Data supplied:
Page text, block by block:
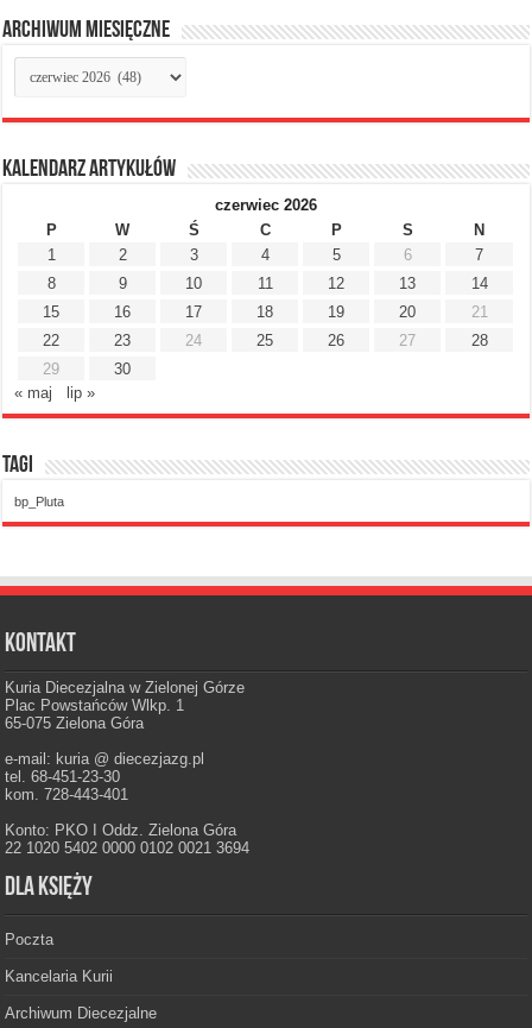
Archiwum miesięczne
Archiwum
miesięczne
Kalendarz artykułów
czerwiec 2026
P
W Ś C P S
N
1
2 3 4 5 6
7
8
9 10 11 12 13
14
15
16 17 18 19 20
21
22
23 24 25 26 27
28
29
30
« maj
lip »
Tagi
bp_Pluta
Kontakt
Kuria Diecezjalna w Zielonej Górze
Plac Powstańców Wlkp. 1
65-075 Zielona Góra
e-mail: kuria @ diecezjazg.pl
tel. 68-451-23-30
kom. 728-443-401
Konto: PKO I Oddz. Zielona Góra
22 1020 5402 0000 0102 0021 3694
Dla księży
Poczta
Kancelaria Kurii
Archiwum Diecezjalne
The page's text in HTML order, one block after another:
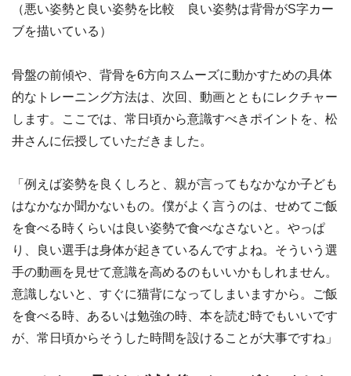
（悪い姿勢と良い姿勢を比較 良い姿勢は背骨がS字カー
ブを描いている）
骨盤の前傾や、背骨を6方向スムーズに動かすための具体
的なトレーニング方法は、次回、動画とともにレクチャー
します。ここでは、常日頃から意識すべきポイントを、松
井さんに伝授していただきました。
「例えば姿勢を良くしろと、親が言ってもなかなか子ども
はなかなか聞かないもの。僕がよく言うのは、せめてご飯
を食べる時くらいは良い姿勢で食べなさないと。やっぱ
り、良い選手は身体が起きているんですよね。そういう選
手の動画を見せて意識を高めるのもいいかもしれません。
意識しないと、すぐに猫背になってしまいますから。ご飯
を食べる時、あるいは勉強の時、本を読む時でもいいです
が、常日頃からそうした時間を設けることが大事ですね」

Exercise instructions: Scan the entries for lines holding the string "Zielona", then copy every one of them.

Result of this exercise:
65-075 Zielona Góra
Konto: PKO I Oddz. Zielona Góra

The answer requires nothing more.